元致宁心头一软,忽然伸手环住他,将脸埋进他温热的胸口,声音闷闷的:“不算……对不起,让你独自等了那么久。”
“不要抱歉。”傅峡舟轻轻捋着元致宁的头发,“喜欢你让我感到很幸福,以及,我也不是一直一个人在等。”
“什么……”元致宁猛地抬起头,但他求知的想法马上被傅峡舟接下来的话打断。
“我们第一次见面是在一个很热很热的夏天,你在台上,我在台下……”
傅峡舟放缓语调,将那段尘封许久的往事,缓缓讲给他听。
–
傅峡舟对初二的记忆素来模糊。彼时距离中考尚远,刚入学时的新鲜劲早已消磨殆尽,日复一日的生活平淡乏味,没什么值得特别铭记的。

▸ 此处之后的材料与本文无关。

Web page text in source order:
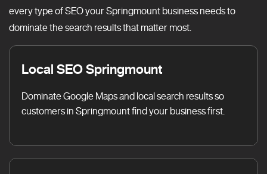
every type of SEO your Springmount business needs to
dominate the search results that matter most.
Local SEO Springmount
Dominate Google Maps and local search results so
customers in Springmount find your business first.
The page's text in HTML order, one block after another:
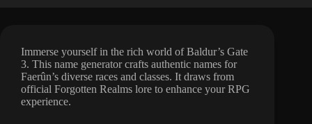
Immerse yourself in the rich world of Baldur’s Gate
3. This name generator crafts authentic names for
Faerûn’s diverse races and classes. It draws from
official Forgotten Realms lore to enhance your RPG
experience.
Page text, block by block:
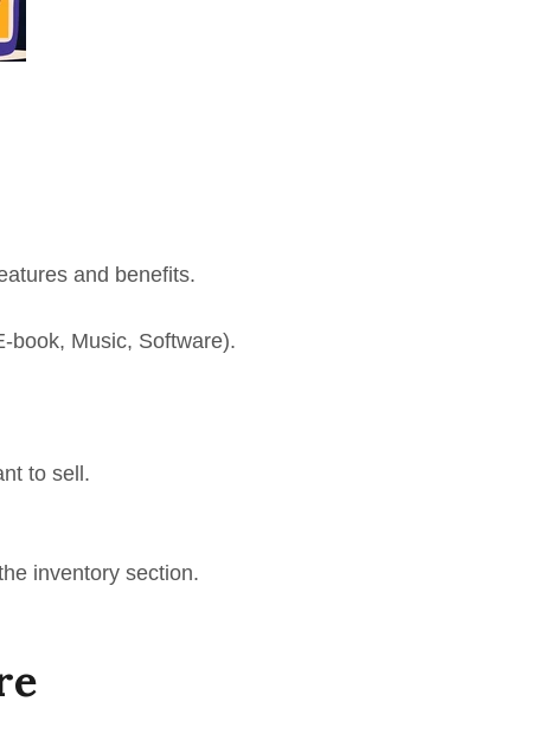
and benefits.
book, Music, Software).
to sell.
inventory section.
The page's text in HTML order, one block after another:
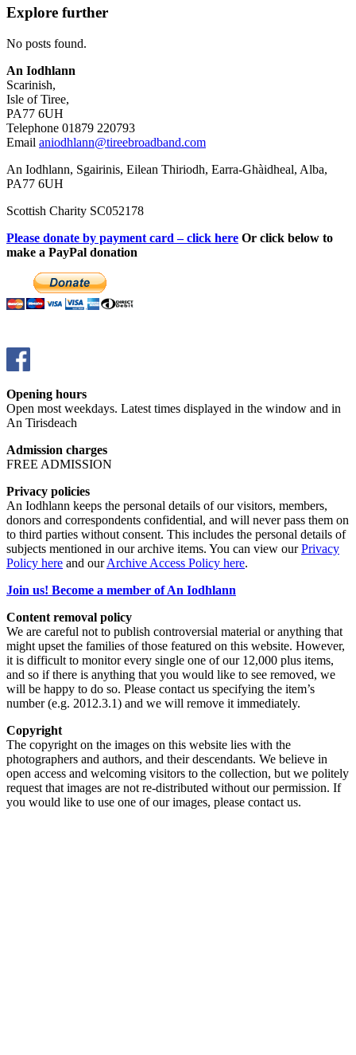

他每天都在学习,有时候也在电脑面前瞎捣鼓,出门一般是和人约好了去打球,生活两点一线。
以至于初二都快过完了,他最有印象的是班里转坏了的风扇,因为学校选择见死不救,他们顶着六月的热浪在闷热的没有任何冷空气的教室里待了半天。
好在下午他不用继续留在教室了——
学校作为市中学生歌手比赛决赛场地,每个班选了几个学生去当观众。
傅峡舟对这些比赛本来是没兴趣的,他觉得还不如留在教室里多上一会儿自习,但那天教室里实在太热了,他决定去会议室吹吹空调。

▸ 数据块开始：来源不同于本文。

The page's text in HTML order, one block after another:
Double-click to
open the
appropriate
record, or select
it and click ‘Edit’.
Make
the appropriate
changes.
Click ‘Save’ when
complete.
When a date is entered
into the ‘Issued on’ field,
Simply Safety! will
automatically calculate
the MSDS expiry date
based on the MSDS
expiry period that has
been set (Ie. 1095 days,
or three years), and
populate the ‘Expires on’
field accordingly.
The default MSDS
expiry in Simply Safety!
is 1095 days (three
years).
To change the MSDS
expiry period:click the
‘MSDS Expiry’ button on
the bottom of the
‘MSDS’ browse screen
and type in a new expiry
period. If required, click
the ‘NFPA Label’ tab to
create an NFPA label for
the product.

但去吹空调不代表自己要去认真观赛,他总觉得这种比赛很畸形,为了拿奖,中学生要打扮得完全不像学生,唱一些自己不懂的深沉的歌。
他带了高一的数学习题册,一边听一边写。
“下面有请37号选手元致宁为我们带来民谣《月儿谣》。”
“大家好,我带来的歌曲是《月儿谣》。”
那人的声音很清亮,和其他人刻意夹着嗓子拖长音调不一样。
像一片薄荷叶。
傅峡舟抬头看了一眼。
少年刚鞠躬起身,视线恰好与他相撞,元致宁弯眼朝他浅浅一笑,本就清丽的眉眼瞬间亮得晃眼。
他长得很……漂亮,傅峡舟不知道用这样的词来形容男生会不会太冒犯,但他的语言已经匮乏到了除此之外再也想不出其他词的境地。

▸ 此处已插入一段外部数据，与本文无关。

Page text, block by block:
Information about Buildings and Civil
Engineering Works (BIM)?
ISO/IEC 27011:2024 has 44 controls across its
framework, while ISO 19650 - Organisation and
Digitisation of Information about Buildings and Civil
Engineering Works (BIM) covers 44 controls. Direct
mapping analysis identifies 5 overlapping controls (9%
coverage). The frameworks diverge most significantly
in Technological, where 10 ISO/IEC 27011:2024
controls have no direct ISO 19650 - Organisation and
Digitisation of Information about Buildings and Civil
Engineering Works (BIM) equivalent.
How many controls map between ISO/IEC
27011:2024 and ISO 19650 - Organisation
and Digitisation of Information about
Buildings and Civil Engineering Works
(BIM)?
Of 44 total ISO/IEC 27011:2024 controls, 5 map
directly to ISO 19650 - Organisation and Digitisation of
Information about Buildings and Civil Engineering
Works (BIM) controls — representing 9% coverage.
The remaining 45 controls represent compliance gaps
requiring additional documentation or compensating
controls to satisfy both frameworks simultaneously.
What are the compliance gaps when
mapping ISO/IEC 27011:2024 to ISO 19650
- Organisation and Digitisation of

他的五官很精致,皮肤很白,眼睛大大的,鼻头小小的,还带着些没褪下去的脸颊肉——除了漂亮,也许可爱也很合适。
傅峡舟突然低下头。
他也不知道自己为什么要低头,他难道为此感到心虚了吗——他的心现在跳得好快——可他什么都没做。
应该只是突发事件吧,傅峡舟反思,应该是自己睡得太少,做得题太多,心脏抗议了。
一定是这样。
他低头看题,那几个数列扭曲地不成样子,等一曲终了,他的稿纸上只新增了一句歌词:
“月儿弯弯流水潺潺,伴我岁岁年年安。”
37号……
元致宁。
这个名字好熟悉,似乎是联考时总和他抢争第一的那位。
这是什么?
是缘分吧。
傅峡舟想,这就是缘分。
他将手放在自己的胸口上。
–
傅峡舟的妈妈是一名耽美小说作者,据白某人说他家全靠祁女士的稿费才过得这么滋润。
傅峡舟点点头,哦哦哦个不停。
但这也不是祁女士祸害他的理由。
她每次都要把自己出版的bl小说拿给傅峡舟看,哦不,逼着他看,他还得编出千八百字来恭维她。
但傅峡舟其实更想花千八百字吐槽她。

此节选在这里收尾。